EXERCISE OBJECTIVE
Reproduce the listing below from the line with "int deregnet::AvgSuboptimalStartHeuristic::min_size (170, 50)" to the line with "cached diver provided", both lines included, character for character, minus any pictures.
/---
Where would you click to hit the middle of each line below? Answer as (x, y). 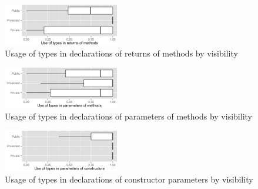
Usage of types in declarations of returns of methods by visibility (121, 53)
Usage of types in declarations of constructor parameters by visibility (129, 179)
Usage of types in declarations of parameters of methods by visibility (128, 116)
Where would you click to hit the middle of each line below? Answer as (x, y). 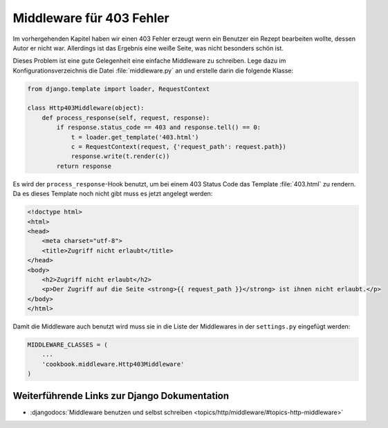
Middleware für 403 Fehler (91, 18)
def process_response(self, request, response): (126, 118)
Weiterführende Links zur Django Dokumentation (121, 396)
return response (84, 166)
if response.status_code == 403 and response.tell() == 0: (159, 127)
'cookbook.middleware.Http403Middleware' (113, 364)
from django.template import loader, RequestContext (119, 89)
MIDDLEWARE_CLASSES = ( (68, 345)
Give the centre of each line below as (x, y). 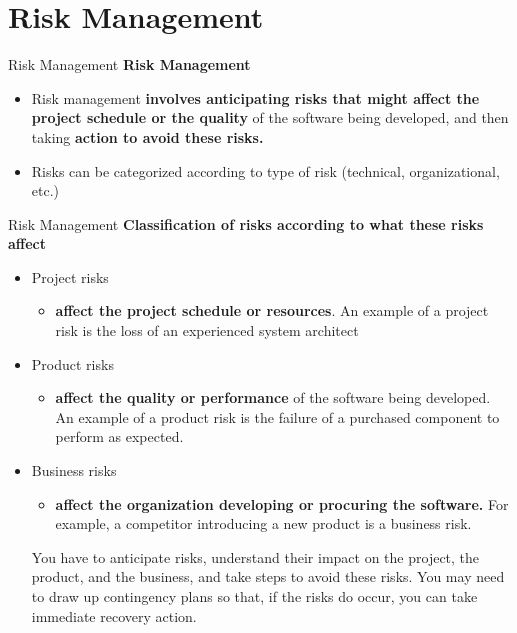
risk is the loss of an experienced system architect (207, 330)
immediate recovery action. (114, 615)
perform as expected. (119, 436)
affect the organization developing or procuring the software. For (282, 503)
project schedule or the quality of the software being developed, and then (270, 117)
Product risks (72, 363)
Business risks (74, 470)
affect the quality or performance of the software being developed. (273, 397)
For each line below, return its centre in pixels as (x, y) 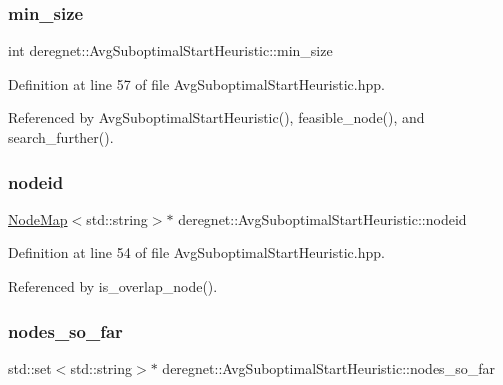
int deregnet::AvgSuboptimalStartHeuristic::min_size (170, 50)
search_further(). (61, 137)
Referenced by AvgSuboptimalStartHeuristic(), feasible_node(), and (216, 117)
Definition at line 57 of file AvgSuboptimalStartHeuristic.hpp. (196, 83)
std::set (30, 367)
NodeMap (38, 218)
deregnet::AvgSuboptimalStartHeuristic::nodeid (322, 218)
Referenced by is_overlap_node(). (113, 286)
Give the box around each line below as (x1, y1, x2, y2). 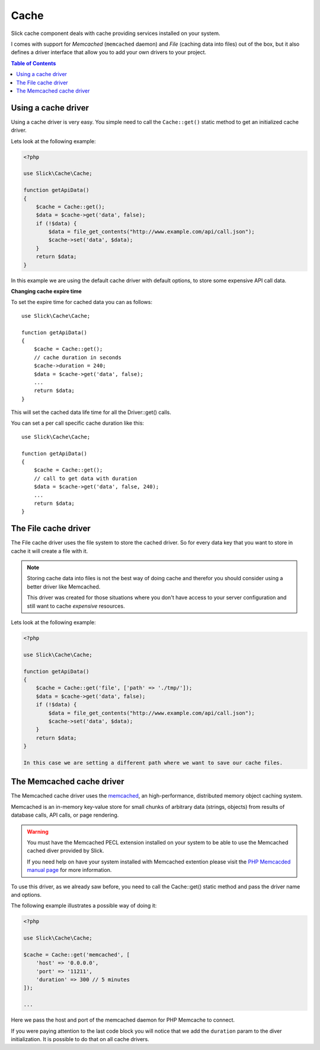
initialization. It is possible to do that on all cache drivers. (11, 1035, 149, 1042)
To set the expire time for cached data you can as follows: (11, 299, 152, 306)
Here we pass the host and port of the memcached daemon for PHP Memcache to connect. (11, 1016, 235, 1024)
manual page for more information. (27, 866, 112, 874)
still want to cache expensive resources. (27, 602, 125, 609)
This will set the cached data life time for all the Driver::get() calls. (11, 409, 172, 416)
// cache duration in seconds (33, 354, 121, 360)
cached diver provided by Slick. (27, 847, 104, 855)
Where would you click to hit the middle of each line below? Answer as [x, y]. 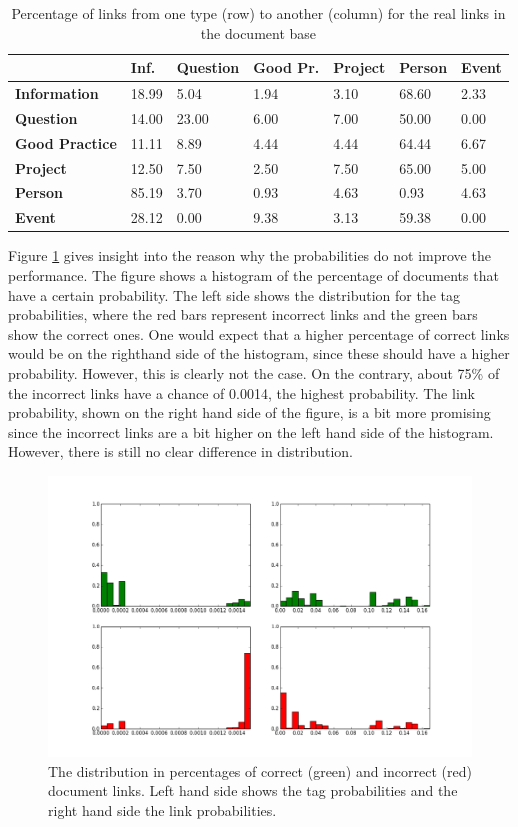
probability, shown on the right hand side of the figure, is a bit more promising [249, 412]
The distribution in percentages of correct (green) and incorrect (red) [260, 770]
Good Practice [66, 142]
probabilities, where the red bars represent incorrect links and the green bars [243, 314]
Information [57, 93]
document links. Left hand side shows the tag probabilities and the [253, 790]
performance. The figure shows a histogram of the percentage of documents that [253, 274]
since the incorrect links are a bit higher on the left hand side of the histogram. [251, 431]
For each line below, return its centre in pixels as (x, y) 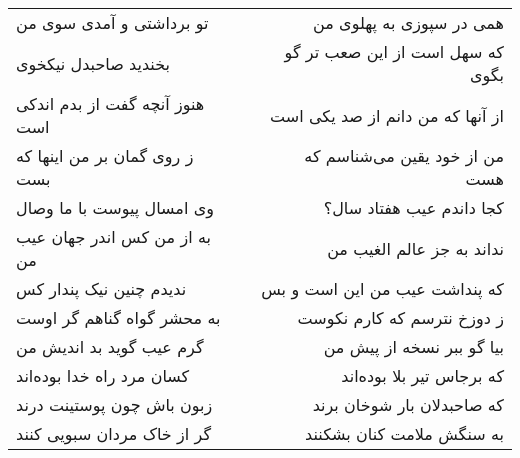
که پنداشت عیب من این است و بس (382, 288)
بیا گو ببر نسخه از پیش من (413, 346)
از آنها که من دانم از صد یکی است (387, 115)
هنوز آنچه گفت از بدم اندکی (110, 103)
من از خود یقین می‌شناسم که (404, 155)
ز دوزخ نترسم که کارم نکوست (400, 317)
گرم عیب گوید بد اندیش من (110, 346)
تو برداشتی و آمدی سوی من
\---
EXERCISE OUTPUT
int deregnet::AvgSuboptimalStartHeuristic::min_size (170, 50)
search_further(). (61, 137)
Referenced by AvgSuboptimalStartHeuristic(), feasible_node(), and (216, 117)
Definition at line 57 of file AvgSuboptimalStartHeuristic.hpp. (196, 83)
std::set (30, 367)
NodeMap (38, 218)
deregnet::AvgSuboptimalStartHeuristic::nodeid (322, 218)
Referenced by is_overlap_node(). (113, 286)
Give the box around each line below as (x1, y1, x2, y2). 
initialization. It is possible to do that on all cache drivers. (11, 1035, 149, 1042)
To set the expire time for cached data you can as follows: (11, 299, 152, 306)
Here we pass the host and port of the memcached daemon for PHP Memcache to connect. (11, 1016, 235, 1024)
manual page for more information. (27, 866, 112, 874)
still want to cache expensive resources. (27, 602, 125, 609)
This will set the cached data life time for all the Driver::get() calls. (11, 409, 172, 416)
// cache duration in seconds (33, 354, 121, 360)
cached diver provided by Slick. (27, 847, 104, 855)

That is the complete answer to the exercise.